La pisoteada dignidad del trabajo
Según los datos del Servicio Público de Empleo, en 2015, la mitad de
los contratos con tiempo determinado no llegaba a 7 días de contrato.
Otro 25% no llegaba al mes de duración y sólo el 4% superaba el año de
duración. Estos datos son los relativos a los contratos con tiempo
determinado de duración, que son el 60% del total. El 40% restante son
contratos de fin de obra o sin ningún tipo de duración predeterminada.
En ellos, lo más habitual es que su duración media no supere el mes,
siendo lo habitual una semana. Como vemos, según los datos oficiales que
son los más seguros, el empleo en España sigue precarizándose de forma
acelerada.
Desde 2007 ha aumentado la precarización del empleo y cada
vez es más difícil conseguir un empleo que dé cierta seguridad económica
a quien lo tiene. Esto nos lleva a una serie de consecuencias en
cascada que no son buenas ni para la economía ni para las personas.
Empecemos por la economía y dejemos lo importante para el final. Si
los trabajadores, en su mayoría, no tienen un empleo fijo tendrán muchas
dificultades para acceder a créditos e hipotecas que les permitan
consumir y así tirar de la economía. No olvidemos que el 50% del PIB
español depende del consumo. Esto repercute negativamente tanto en los
resultados de las empresas como en los impuestos que recauda la
Administración Estatal. Como ya hiciera Ford en su día, es preferible
que los obreros cobren un buen sueldo, y tengan seguridad, añadimos, con
el fin de que puedan comprar los productos de sus propias empresas.
Cuando una pareja, pongamos por caso, compra una casa mediante hipoteca
porque tienen un trabajo asegurado, se activa un proceso virtuoso en la
economía. El banco gana por la hipoteca, junto con el fedatario y los
seguros. Gana la empresa del agua y la luz, ganan las empresas de
mobiliario y gana el Estado por los impuestos que paga por la vivienda.
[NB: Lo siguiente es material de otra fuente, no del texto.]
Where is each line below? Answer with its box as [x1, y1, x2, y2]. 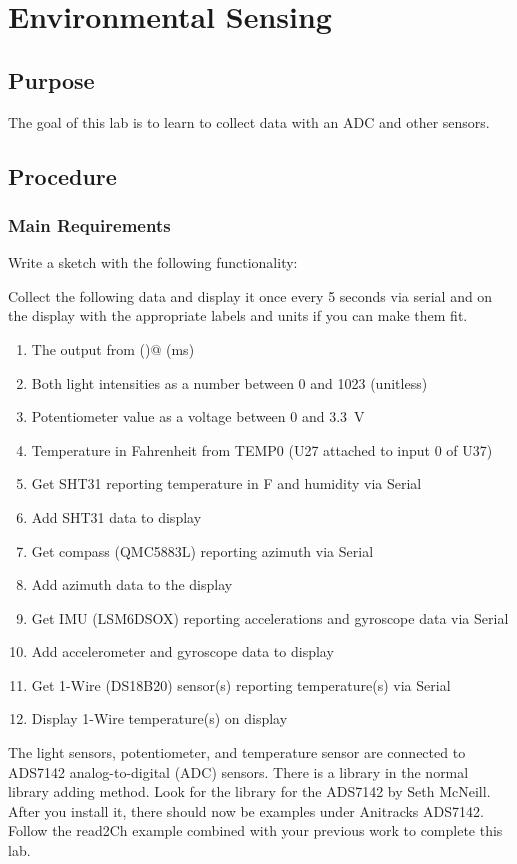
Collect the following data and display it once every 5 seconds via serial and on [8, 285, 493, 306]
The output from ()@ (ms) [31, 338, 195, 359]
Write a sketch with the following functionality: [8, 252, 298, 273]
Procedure [8, 160, 117, 191]
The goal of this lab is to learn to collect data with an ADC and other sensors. [8, 111, 490, 132]
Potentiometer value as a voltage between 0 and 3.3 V [31, 406, 365, 427]
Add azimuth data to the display [31, 574, 233, 595]
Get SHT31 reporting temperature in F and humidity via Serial [31, 473, 422, 494]
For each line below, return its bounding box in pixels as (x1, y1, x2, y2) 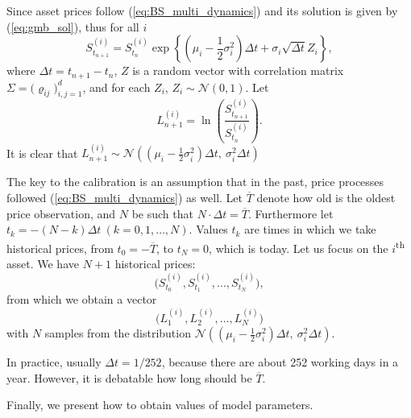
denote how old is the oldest (256, 189, 396, 206)
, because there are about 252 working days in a (161, 354, 399, 370)
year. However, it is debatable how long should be (6, 369, 252, 386)
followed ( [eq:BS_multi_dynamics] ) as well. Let (6, 189, 243, 206)
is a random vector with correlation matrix (132, 62, 344, 79)
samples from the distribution (44, 325, 191, 341)
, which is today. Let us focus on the (209, 239, 388, 256)
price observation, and (6, 205, 116, 221)
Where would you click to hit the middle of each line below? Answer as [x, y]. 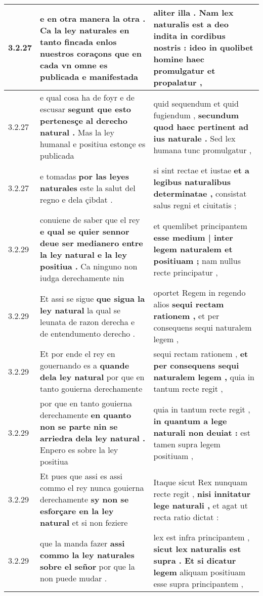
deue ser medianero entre [92, 243]
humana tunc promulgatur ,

Si, además, esa pareja necesita un vehículo o transporte público y se
puede permitir salir los sábados a cenar y los veranos de turismo, o
tienen hijos, con lo que comporta de gasto, hemos cerrado un círculo
virtuoso en la economía. Supongamos dos sueldos medios de 1500 euros al
mes. Son 3000 euros. Con esos ingresos, en impuestos volverán al Estado,
por unos conceptos u otros, 1200 euros. Los otros 1800 casi se
consumirán y volverán a la economía, que a su vez repercutirán en más
impuestos para el Estado. En definitiva, generar puestos de
trabajo estable con sueldos dignos es bueno para todos y sale gratis.
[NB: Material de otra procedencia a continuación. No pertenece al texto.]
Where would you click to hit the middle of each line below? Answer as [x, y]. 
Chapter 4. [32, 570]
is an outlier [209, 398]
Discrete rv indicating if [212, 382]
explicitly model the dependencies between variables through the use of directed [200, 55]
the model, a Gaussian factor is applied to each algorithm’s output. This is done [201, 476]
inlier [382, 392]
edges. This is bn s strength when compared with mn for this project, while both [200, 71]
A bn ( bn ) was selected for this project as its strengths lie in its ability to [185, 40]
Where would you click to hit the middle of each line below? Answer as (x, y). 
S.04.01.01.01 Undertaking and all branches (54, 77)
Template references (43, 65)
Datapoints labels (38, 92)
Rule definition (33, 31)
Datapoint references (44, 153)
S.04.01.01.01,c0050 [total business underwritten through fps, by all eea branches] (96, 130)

Pero, la precariedad es la base para una economía sin fuelle que no
permite salir del atolladero.
Vamos ahora a lo más importante, las personas. Actualmente, una parte
importante de la población, entre un 25% y un 35%, no tiene empleo.
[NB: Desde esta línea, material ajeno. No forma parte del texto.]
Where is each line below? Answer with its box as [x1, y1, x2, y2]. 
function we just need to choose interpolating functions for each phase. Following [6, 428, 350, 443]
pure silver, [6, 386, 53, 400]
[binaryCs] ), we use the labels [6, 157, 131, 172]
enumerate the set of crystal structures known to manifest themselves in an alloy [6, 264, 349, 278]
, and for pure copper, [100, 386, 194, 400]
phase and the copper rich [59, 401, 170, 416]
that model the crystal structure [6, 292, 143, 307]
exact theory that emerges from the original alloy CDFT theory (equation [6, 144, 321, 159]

Esta situación los deja fuera de la sociedad directamente, sea porque no
reciben ingresos o porque son ingresos insuficientes. Del resto de la
población, los ingresos apenas cubren las necesidades en otro 25%.
Hablamos de los salarios inferiores a 900 euros al mes. Después hay un
grupo de otro 25% que tienen salarios entre 900 y 1200 euros, que apenas
les permite un nivel de vida aceptable. Hay un escaso 15% con salarios
adecuados, entre 1200 y 1800 y un grupo muy pequeño con salarios por
encima de la media. Los datos, por tanto, nos dicen que una
parte importante de los asalariados, más del 75%, y todos los parados,
apenas pueden pensar en sobrevivir o mantener un nivel estable. Cuando
una persona no tiene una expectativa de trabajo estable y sueldo seguro,
no puede hacer un proyecto. Pensemos en los jóvenes de entre
20 y 35 años (hasta ahí llega hoy la juventud), que no pueden acceder a
hipotecas, ni a alquileres, porque su empleo no es fijo ni su sueldo
suficiente. No pueden hacer ningún proyecto de vida y están siendo
expulsados a una nueva marginalidad; sólo les queda vivir el día a día,
sin pensar en el mañana, pues si piensan puede ser mucho peor. Estas
personas no tendrán, de seguir así, una pensión suficiente y serán
siempre pobres.
La economía que se ha fraguado en los últimos ocho años es una economía inhumana, pensada para la rentabilización del beneficio empresarial de algunos sectores, especialmente los ligados a la economía de sol y playa y la financierización. No es una economía para las personas, ni pensada para el Bien común, sino para el bien particular de unas élites económicas que han apostado por una España terciarizada, con empleos de baja calidad y una población dócil e indolente. Como puede colegir cualquier avezado lector, no se trata de hacer ninguna revolución, basta con poner la economía al servicio de las personas y conseguir que el Bien común sea el principio rector de nuestras políticas públicas. Pero, para eso, necesitamos una revolución en las mentalidades.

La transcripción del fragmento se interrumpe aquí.